Context: Group 6 consisting of Sejin Chen, Song Young Liu, and AFMA Fujil Kabir, focuses on the paper "Time Constraint Recommendations: Reinforcement Learning Strategies for eCommerce."
Conceptual Framing: The research reframes the recommendation system problem from a simple ranking task to a budget-constrained sequential decision problem.
Operational Scenario: It simulates shopping and scroll-based interfaces where a user interacts with items under a limited time budget.
Mechanism of Interaction: * Episodes: The interaction is divided into episodes containing multiple recommendation turns. * Slates: At each turn, the agent presents a set of items known as a "slate." * User Action: The user can select one (or more, in extensions) item from the slate or ignore the entire set. * Agent Observation: The agent monitors the remaining time budget and the history of items shown or clicked.

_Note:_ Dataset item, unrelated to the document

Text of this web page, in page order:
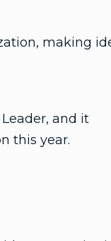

Markov Decision Process (MDP) Formulation

State Space ( $S$ ): Comprises the remaining user time budget and the items currently placed in the slate ( $QD$ ).
Action Space ( $A$ ): The selection of an item from the provided slate.
Reward Response ( $R$ ): * Reward is $1$ if the user selects/clicks an item. * Reward is $0$ if no item is selected. * Constraint Logic: Clicking is contingent on the time budget. If the evaluation cost of a selected item exceeds the remaining budget, the user cannot click, and the reward is $0$ .
Transition Function: Defined by the environmental response to actions, specifically how the budget depletes and the slate evolves.
Objective: The system aims to optimize a discounted return objective to prioritize long-term engagement over immediate rewards.

Learning Pipeline and System Architecture

RL Approach: Model-free and value-based methodology.
Baselines: The study utilizes SARSA (on-policy) and Q-learning (off-policy) for performance comparison.
User Simulator: * Utilizes a Transformer-based deep neural network. * Outputs a "relevance score" from which the simulator determines click probability.
Policy Engine: Uses an XGBoost regressor to act as the policy (approximating the Q-function or V-function) to maximize total clicks.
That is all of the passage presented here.